> **EXERCISE**
Only the number is requested. Tally the lines of the data that hold the string "json".

Data excerpts:
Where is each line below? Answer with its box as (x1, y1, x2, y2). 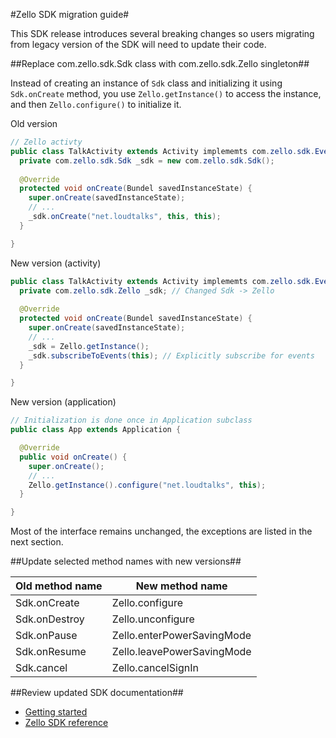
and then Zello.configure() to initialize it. (10, 99, 182, 110)
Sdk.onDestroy (15, 612, 85, 626)
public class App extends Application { (10, 425, 182, 435)
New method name (135, 579, 228, 593)
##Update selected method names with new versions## (10, 555, 242, 568)
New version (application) (10, 396, 117, 408)
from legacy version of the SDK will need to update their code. (10, 39, 267, 50)
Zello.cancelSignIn (111, 661, 199, 675)
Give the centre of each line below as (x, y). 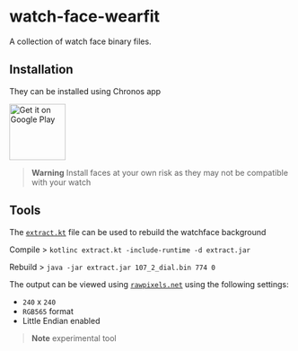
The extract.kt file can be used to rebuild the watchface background (138, 232)
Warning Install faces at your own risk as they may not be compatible (160, 172)
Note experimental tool (74, 338)
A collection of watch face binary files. (80, 41)
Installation (41, 70)
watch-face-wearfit (84, 17)
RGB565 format (48, 311)
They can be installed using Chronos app (85, 91)
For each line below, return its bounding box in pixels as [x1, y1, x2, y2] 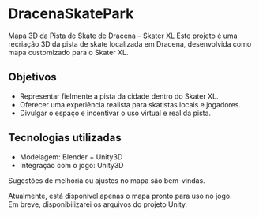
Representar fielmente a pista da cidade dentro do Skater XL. [19, 92, 219, 101]
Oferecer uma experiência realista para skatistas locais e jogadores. [19, 99, 241, 109]
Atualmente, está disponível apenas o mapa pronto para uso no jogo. [8, 191, 232, 200]
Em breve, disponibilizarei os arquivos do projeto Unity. [8, 199, 188, 209]
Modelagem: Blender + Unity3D [19, 152, 123, 162]
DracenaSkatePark [8, 5, 134, 23]
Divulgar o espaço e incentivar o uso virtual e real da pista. [19, 108, 212, 118]
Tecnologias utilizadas [8, 131, 122, 144]
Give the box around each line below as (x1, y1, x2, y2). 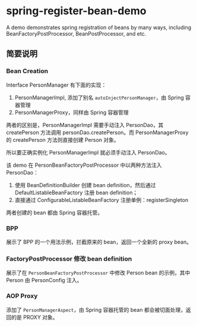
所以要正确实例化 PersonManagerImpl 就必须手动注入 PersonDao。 (6, 148, 170, 156)
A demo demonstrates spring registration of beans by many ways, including (6, 24, 192, 31)
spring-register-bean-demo (6, 4, 147, 18)
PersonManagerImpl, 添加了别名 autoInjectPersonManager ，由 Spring (14, 94, 184, 101)
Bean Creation (6, 67, 49, 75)
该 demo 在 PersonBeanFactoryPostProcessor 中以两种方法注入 (6, 162, 162, 169)
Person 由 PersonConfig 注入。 (6, 277, 82, 284)
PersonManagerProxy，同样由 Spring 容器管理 (14, 109, 129, 116)
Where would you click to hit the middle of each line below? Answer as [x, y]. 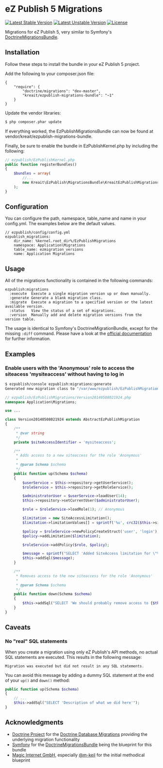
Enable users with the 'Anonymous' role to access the [70, 368]
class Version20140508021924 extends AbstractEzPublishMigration [72, 420]
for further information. [28, 339]
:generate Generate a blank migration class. [56, 298]
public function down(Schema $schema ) [53, 594]
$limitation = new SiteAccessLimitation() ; [67, 518]
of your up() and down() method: [38, 680]
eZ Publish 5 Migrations [54, 9]
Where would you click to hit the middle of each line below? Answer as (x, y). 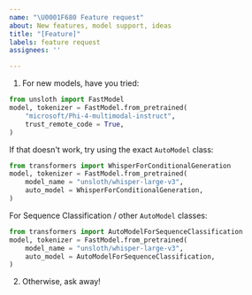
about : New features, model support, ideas (91, 26)
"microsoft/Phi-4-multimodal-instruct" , (100, 116)
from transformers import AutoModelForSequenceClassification (126, 231)
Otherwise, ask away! (61, 282)
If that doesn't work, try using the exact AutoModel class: (111, 149)
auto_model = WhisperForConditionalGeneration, (114, 190)
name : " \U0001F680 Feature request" (76, 17)
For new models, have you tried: (80, 83)
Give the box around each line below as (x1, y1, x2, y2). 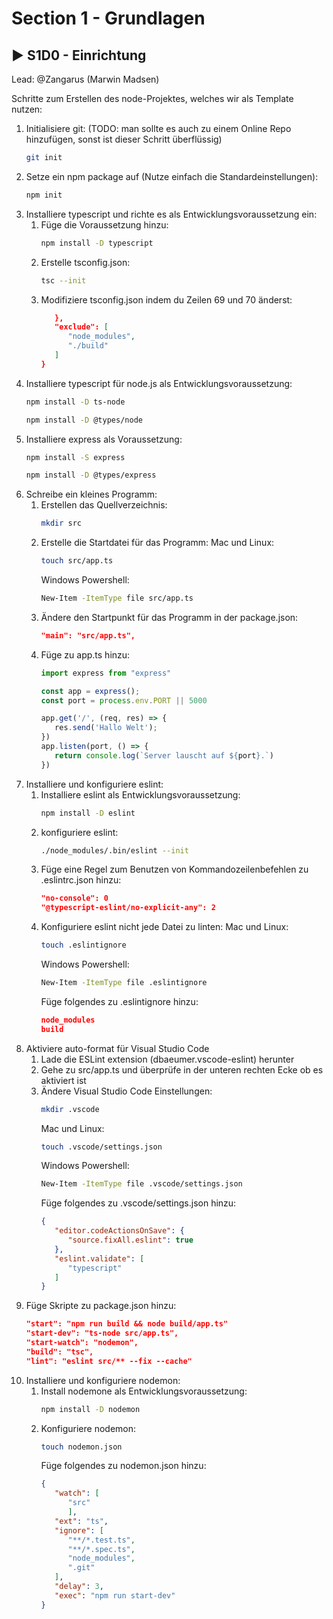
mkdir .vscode (40, 1104, 100, 1114)
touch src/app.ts (40, 556, 114, 566)
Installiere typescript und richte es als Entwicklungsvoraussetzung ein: (25, 208, 318, 220)
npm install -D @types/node (25, 415, 143, 425)
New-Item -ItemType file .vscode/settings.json (40, 1179, 243, 1189)
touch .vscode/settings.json (40, 1142, 163, 1152)
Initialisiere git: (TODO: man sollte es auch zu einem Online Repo (25, 123, 292, 134)
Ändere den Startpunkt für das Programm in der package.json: (40, 611, 299, 623)
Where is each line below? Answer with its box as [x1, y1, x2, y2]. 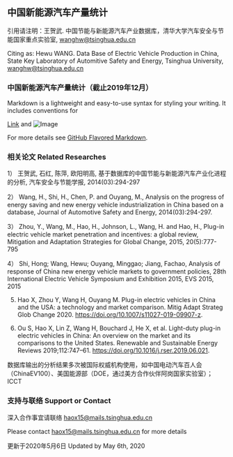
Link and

> **EXERCISE OUTPUT**
3